PROBLEM DESCRIPTION ▸
Everything in the listing below should be written out again exactly, except the pictures.

DATA ▸
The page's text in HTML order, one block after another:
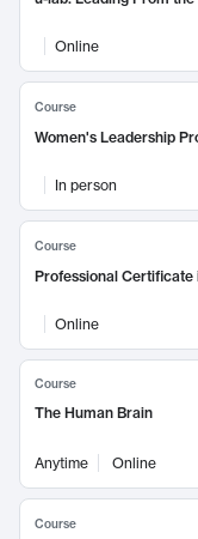
Online
Course
Women's Leadership
In person
Course
Professional Certificate
Online
Course
The Human Brain
Anytime Online
Course
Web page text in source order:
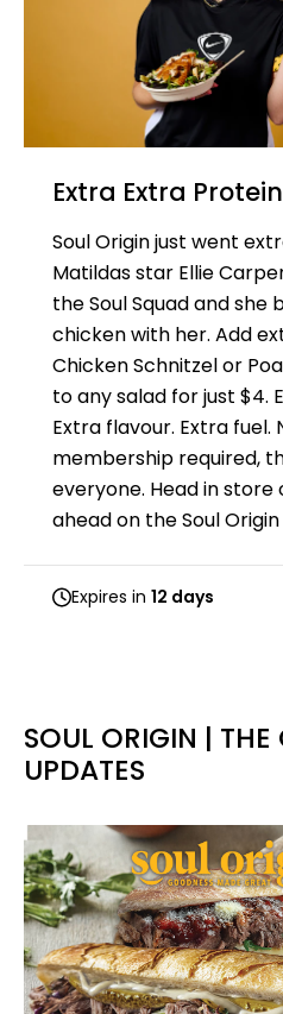
Extra Extra Protein
Soul Origin just went
Matildas star Ellie
the Soul Squad and she
chicken with her. Add
Chicken Schnitzel or
to any salad for just $4.
Extra flavour. Extra fuel.
membership required,
everyone. Head in store
ahead on the Soul
Expires in 12 days
SOUL ORIGIN | THE
UPDATES
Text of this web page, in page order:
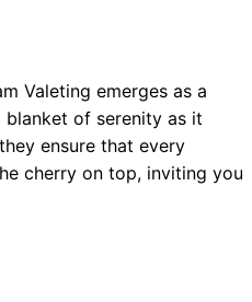
Valeting emerges as a
blanket of serenity as it
ensure that every
cherry on top, inviting you
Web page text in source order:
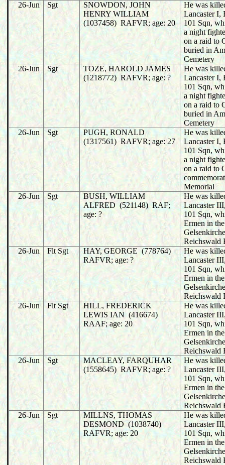
26-Jun
Sgt
SNOWDON, JOHN
HENRY WILLIAM
(1037458) RAFVR; age: 20
He was
Lancaster
101 Sqn,
a night
on a raid to
buried in
Cemetery
26-Jun
Sgt
TOZE, HAROLD JAMES
(1218772) RAFVR; age: ?
He was
Lancaster
101 Sqn,
a night
on a raid to
buried in
Cemetery
26-Jun
Sgt
PUGH, RONALD
(1317561) RAFVR; age: 27
He was
Lancaster
101 Sqn,
a night
on a raid to
Memorial
26-Jun
Sgt
BUSH, WILLIAM
ALFRED (521148) RAF;
age: ?
He was
Lancaster
101 Sqn,
Ermen in
Reichswald
26-Jun
Flt Sgt
HAY, GEORGE (778764)
RAFVR; age: ?
He was
Lancaster
101 Sqn,
Ermen in
Reichswald
26-Jun
Flt Sgt
HILL, FREDERICK
LEWIS IAN (416674)
RAAF; age: 20
He was
Lancaster
101 Sqn,
Ermen in
Reichswald
26-Jun
Sgt
MACLEAY, FARQUHAR
(1558645) RAFVR; age: ?
He was
Lancaster
101 Sqn,
Ermen in
Reichswald
26-Jun
Sgt
MILLNS, THOMAS
DESMOND (1038740)
RAFVR; age: 20
He was
Lancaster
101 Sqn,
Ermen in
Reichswald
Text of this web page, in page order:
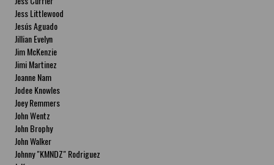
Jess Littlewood
Jesús Aguado
Jillian Evelyn
Jim McKenzie
Jimi Martinez
Joanne Nam
Jodee Knowles
Joey Remmers
John Wentz
John Brophy
John Walker
Johnny "KMNDZ" Rodriguez
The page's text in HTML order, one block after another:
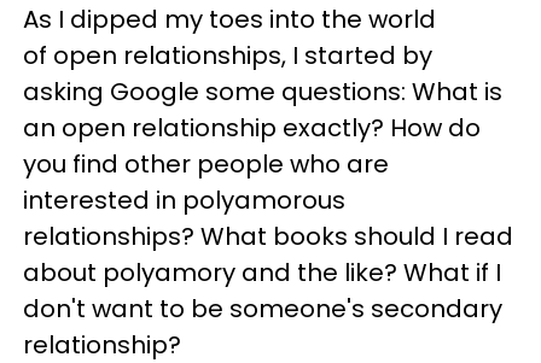
As I dipped my toes into the world
of open relationships, I started by
asking Google some questions: What is
an open relationship exactly? How do
you find other people who are
interested in polyamorous
relationships? What books should I read
about polyamory and the like? What if I
don't want to be someone's secondary
relationship?
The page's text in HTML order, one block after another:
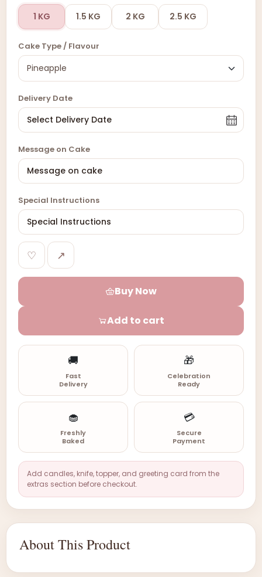
1 KG 1.5 KG 2 KG 2.5 KG
Cake Type / Flavour
Delivery Date
Message on Cake
Special Instructions
♡ ↗
Buy Now
Add to cart
🚚
Fast
Delivery
🎁
Celebration
Ready
🧁
Freshly
Baked
💳
Secure
Payment
Add candles, knife, topper, and greeting card from the
extras section before checkout.
About This Product

YOUR RESPONSE ▸
The page's text in HTML order, one block after another:
Online
Course
Women's Leadership
In person
Course
Professional Certificate
Online
Course
The Human Brain
Anytime Online
Course
Web page text in source order:
Extra Extra Protein
Soul Origin just went
Matildas star Ellie
the Soul Squad and she
chicken with her. Add
Chicken Schnitzel or
to any salad for just $4.
Extra flavour. Extra fuel.
membership required,
everyone. Head in store
ahead on the Soul
Expires in 12 days
SOUL ORIGIN | THE
UPDATES
Text of this web page, in page order:
Valeting emerges as a
blanket of serenity as it
ensure that every
cherry on top, inviting you
Web page text in source order:
26-Jun
Sgt
SNOWDON, JOHN
HENRY WILLIAM
(1037458) RAFVR; age: 20
He was
Lancaster
101 Sqn,
a night
on a raid to
buried in
Cemetery
26-Jun
Sgt
TOZE, HAROLD JAMES
(1218772) RAFVR; age: ?
He was
Lancaster
101 Sqn,
a night
on a raid to
buried in
Cemetery
26-Jun
Sgt
PUGH, RONALD
(1317561) RAFVR; age: 27
He was
Lancaster
101 Sqn,
a night
on a raid to
Memorial
26-Jun
Sgt
BUSH, WILLIAM
ALFRED (521148) RAF;
age: ?
He was
Lancaster
101 Sqn,
Ermen in
Reichswald
26-Jun
Flt Sgt
HAY, GEORGE (778764)
RAFVR; age: ?
He was
Lancaster
101 Sqn,
Ermen in
Reichswald
26-Jun
Flt Sgt
HILL, FREDERICK
LEWIS IAN (416674)
RAAF; age: 20
He was
Lancaster
101 Sqn,
Ermen in
Reichswald
26-Jun
Sgt
MACLEAY, FARQUHAR
(1558645) RAFVR; age: ?
He was
Lancaster
101 Sqn,
Ermen in
Reichswald
26-Jun
Sgt
MILLNS, THOMAS
DESMOND (1038740)
RAFVR; age: 20
He was
Lancaster
101 Sqn,
Ermen in
Reichswald
Text of this web page, in page order:
Jess Littlewood
Jesús Aguado
Jillian Evelyn
Jim McKenzie
Jimi Martinez
Joanne Nam
Jodee Knowles
Joey Remmers
John Wentz
John Brophy
John Walker
Johnny "KMNDZ" Rodriguez
The page's text in HTML order, one block after another:
As I dipped my toes into the world
of open relationships, I started by
asking Google some questions: What is
an open relationship exactly? How do
you find other people who are
interested in polyamorous
relationships? What books should I read
about polyamory and the like? What if I
don't want to be someone's secondary
relationship?
The page's text in HTML order, one block after another:
1 KG 1.5 KG 2 KG 2.5 KG
Cake Type / Flavour
Delivery Date
Message on Cake
Special Instructions
♡ ↗
Buy Now
Add to cart
🚚
Fast
Delivery
🎁
Celebration
Ready
🧁
Freshly
Baked
💳
Secure
Payment
Add candles, knife, topper, and greeting card from the
extras section before checkout.
About This Product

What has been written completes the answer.